◆ **WHAT THIS TASK INVOLVES**:
Produce a word-for-word copy of the line that contains "kaucia: (81, 98)" and each line after it through the end of the material, omitting pictures and all other lines.

****************

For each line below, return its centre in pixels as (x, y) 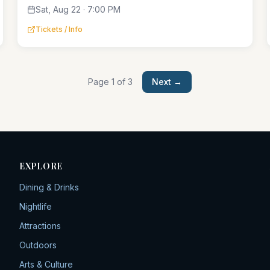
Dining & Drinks (49, 187)
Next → (167, 82)
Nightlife (36, 206)
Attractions (40, 226)
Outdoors (38, 245)
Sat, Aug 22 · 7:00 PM (78, 9)
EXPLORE (41, 166)
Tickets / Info (59, 29)
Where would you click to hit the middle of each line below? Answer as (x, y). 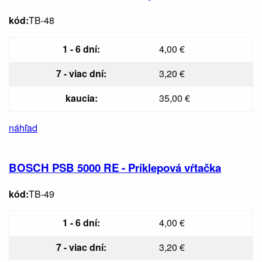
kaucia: (81, 98)
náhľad (23, 127)
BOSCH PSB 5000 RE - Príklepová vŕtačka (115, 168)
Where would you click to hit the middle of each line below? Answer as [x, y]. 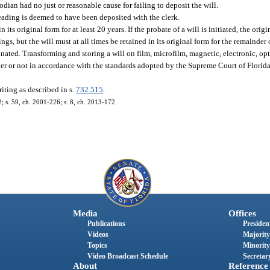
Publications [106, 223]
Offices [242, 213]
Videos [98, 234]
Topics [97, 245]
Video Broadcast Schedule [127, 256]
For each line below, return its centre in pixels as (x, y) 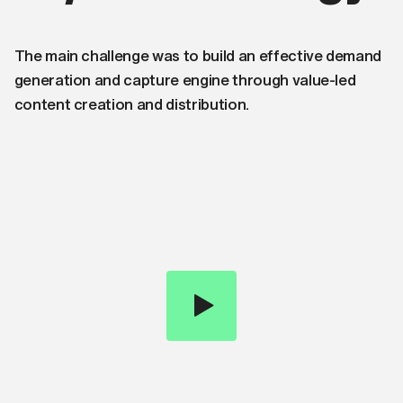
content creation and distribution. (131, 103)
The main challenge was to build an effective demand (198, 55)
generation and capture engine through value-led (185, 79)
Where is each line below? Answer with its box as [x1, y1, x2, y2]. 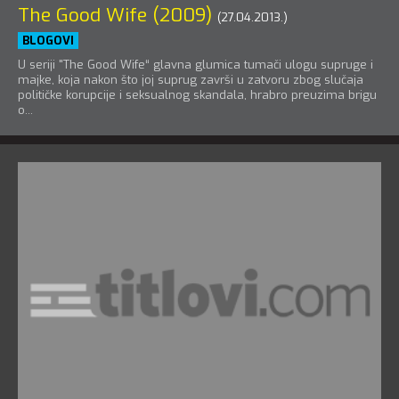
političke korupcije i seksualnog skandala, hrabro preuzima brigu [18, 86, 377, 102]
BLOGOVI [22, 32, 74, 48]
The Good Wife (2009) [18, 2, 212, 28]
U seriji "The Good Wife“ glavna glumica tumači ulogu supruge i [18, 56, 373, 72]
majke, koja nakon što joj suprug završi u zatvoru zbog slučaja [18, 71, 363, 87]
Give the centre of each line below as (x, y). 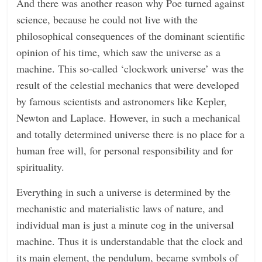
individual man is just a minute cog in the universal (125, 224)
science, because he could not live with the (107, 19)
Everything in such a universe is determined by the (124, 192)
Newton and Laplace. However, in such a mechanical (129, 117)
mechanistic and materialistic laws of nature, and (120, 208)
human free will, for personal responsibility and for (125, 150)
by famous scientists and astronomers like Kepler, (122, 101)
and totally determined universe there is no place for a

****************

◆ **RESULT FOR THIS EXERCISE**:
kaucia: (81, 98)
náhľad (23, 127)
BOSCH PSB 5000 RE - Príklepová vŕtačka (115, 168)
Where would you click to hit the middle of each line below? Answer as [x, y]. 
Publications [106, 223]
Offices [242, 213]
Videos [98, 234]
Topics [97, 245]
Video Broadcast Schedule [127, 256]
For each line below, return its centre in pixels as (x, y) 
content creation and distribution. (131, 103)
The main challenge was to build an effective demand (198, 55)
generation and capture engine through value-led (185, 79)
Where is each line below? Answer with its box as [x1, y1, x2, y2]. 
političke korupcije i seksualnog skandala, hrabro preuzima brigu [18, 86, 377, 102]
BLOGOVI [22, 32, 74, 48]
The Good Wife (2009) [18, 2, 212, 28]
U seriji "The Good Wife“ glavna glumica tumači ulogu supruge i [18, 56, 373, 72]
majke, koja nakon što joj suprug završi u zatvoru zbog slučaja [18, 71, 363, 87]
Give the centre of each line below as (x, y). 
individual man is just a minute cog in the universal (125, 224)
science, because he could not live with the (107, 19)
Everything in such a universe is determined by the (124, 192)
Newton and Laplace. However, in such a mechanical (129, 117)
mechanistic and materialistic laws of nature, and (120, 208)
human free will, for personal responsibility and for (125, 150)
by famous scientists and astronomers like Kepler, (122, 101)
and totally determined universe there is no place for a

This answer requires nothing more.